### TASK DESCRIPTION
Write out the listing from the line with "speed possible. [43, 455]" to the line with "Einleitung (6, 91, 108, 120)", both lines included, exactly and nothing beyond. Leave pictures out.

>>>

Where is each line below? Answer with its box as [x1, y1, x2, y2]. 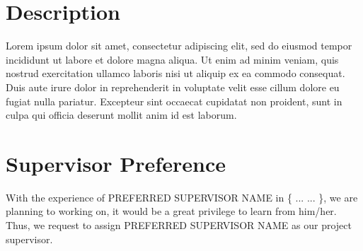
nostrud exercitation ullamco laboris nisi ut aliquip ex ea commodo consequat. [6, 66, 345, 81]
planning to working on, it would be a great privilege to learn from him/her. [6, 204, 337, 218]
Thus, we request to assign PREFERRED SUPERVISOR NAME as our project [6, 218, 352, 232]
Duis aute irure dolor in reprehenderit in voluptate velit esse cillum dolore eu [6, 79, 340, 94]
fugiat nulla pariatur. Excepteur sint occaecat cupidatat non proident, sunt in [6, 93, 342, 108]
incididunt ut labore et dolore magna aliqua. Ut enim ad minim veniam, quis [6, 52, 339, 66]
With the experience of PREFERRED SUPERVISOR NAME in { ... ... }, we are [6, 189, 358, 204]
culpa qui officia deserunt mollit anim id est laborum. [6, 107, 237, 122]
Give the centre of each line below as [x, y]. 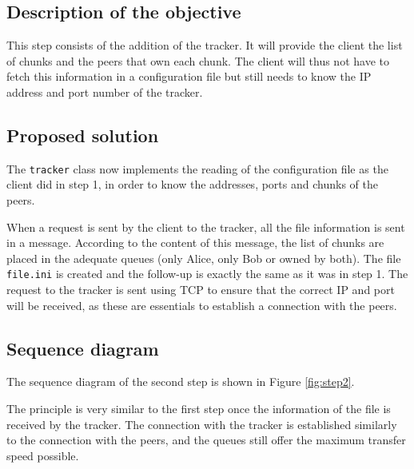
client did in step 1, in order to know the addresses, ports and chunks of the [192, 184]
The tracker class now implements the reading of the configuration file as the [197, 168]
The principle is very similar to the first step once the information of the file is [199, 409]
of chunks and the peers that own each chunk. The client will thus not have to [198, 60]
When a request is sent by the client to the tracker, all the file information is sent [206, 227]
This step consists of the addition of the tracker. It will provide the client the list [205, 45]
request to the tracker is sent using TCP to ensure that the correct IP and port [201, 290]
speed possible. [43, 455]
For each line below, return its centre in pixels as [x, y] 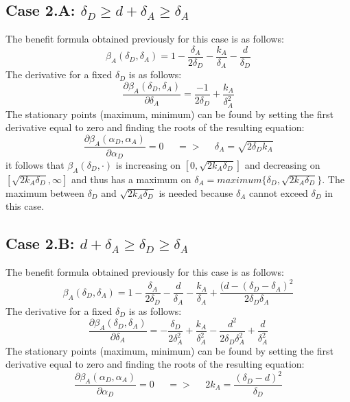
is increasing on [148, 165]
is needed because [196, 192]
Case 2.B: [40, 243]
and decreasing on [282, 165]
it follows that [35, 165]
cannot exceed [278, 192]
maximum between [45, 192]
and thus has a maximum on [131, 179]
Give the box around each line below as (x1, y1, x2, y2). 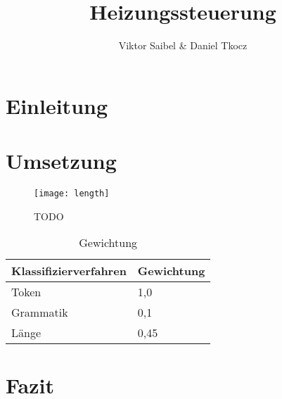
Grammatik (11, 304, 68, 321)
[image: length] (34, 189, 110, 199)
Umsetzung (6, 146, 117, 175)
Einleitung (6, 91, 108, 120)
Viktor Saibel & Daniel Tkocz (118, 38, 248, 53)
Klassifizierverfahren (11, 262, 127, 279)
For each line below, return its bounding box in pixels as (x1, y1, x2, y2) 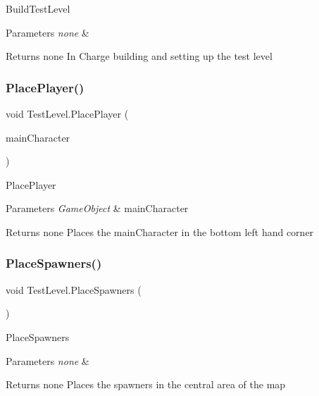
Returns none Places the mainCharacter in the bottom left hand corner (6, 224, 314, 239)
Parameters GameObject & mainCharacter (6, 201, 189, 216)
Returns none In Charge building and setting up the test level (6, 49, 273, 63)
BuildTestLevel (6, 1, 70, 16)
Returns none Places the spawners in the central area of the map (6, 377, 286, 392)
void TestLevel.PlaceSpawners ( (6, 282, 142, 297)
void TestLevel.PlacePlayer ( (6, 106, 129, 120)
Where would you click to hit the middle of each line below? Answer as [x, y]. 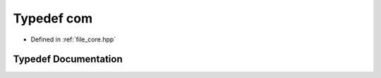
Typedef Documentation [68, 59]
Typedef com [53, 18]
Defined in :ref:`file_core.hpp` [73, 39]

<<<
>>>

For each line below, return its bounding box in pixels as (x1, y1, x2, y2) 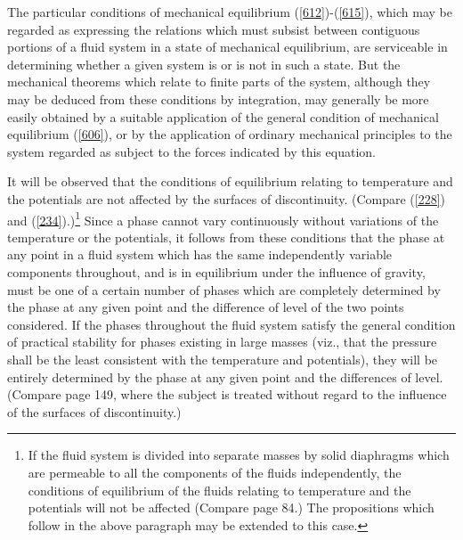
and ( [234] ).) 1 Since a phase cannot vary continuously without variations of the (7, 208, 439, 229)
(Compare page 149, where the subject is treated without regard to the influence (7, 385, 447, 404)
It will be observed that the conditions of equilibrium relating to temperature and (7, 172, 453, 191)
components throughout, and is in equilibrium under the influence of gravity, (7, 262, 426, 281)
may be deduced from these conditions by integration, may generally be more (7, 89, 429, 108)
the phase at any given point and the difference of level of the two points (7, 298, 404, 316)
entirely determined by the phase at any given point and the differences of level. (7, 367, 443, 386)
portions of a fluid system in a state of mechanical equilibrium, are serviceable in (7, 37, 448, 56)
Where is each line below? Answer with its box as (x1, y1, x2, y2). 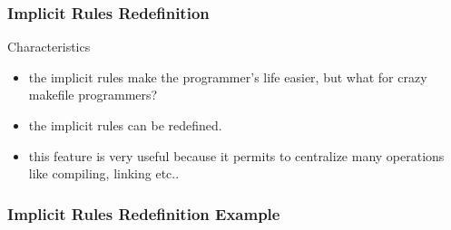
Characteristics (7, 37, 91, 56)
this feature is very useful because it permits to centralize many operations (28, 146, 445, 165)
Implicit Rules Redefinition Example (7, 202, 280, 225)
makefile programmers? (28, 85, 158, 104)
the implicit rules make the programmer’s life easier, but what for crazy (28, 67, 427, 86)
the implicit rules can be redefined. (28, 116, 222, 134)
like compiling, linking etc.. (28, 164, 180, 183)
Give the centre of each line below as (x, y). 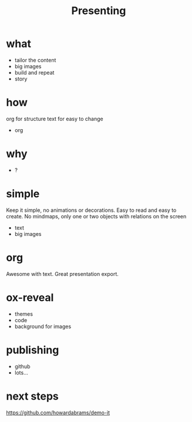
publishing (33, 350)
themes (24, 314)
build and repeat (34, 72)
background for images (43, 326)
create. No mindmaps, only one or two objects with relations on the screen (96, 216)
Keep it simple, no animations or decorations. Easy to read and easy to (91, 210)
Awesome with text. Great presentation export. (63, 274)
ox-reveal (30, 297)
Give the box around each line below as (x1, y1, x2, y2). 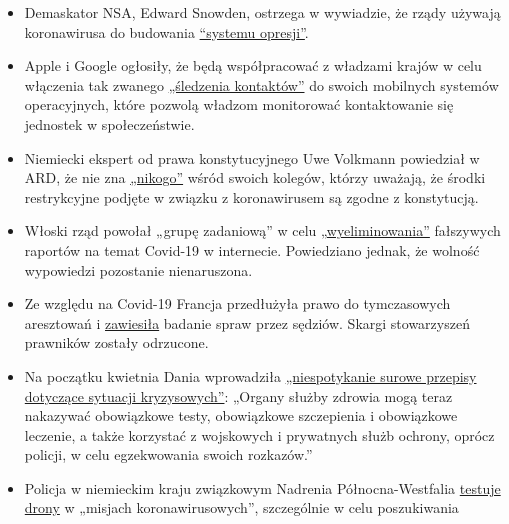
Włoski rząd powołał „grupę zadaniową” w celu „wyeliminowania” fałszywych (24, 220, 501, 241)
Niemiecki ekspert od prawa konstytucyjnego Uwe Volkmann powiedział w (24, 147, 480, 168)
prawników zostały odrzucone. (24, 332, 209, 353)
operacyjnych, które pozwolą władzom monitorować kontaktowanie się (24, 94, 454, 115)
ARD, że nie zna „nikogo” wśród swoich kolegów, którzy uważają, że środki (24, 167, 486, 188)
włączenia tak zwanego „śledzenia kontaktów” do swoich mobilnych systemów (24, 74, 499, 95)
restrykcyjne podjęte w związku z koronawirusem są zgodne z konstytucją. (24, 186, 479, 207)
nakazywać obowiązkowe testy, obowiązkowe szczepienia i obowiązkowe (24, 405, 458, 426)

<<<

### PROBLEM SOLUTION
speed possible. [43, 455]
For each line below, return its centre in pixels as [x, y] 
is increasing on [148, 165]
is needed because [196, 192]
Case 2.B: [40, 243]
and decreasing on [282, 165]
it follows that [35, 165]
cannot exceed [278, 192]
maximum between [45, 192]
and thus has a maximum on [131, 179]
Give the box around each line below as (x1, y1, x2, y2). 
Grammatik (11, 304, 68, 321)
[image: length] (34, 189, 110, 199)
Umsetzung (6, 146, 117, 175)
Einleitung (6, 91, 108, 120)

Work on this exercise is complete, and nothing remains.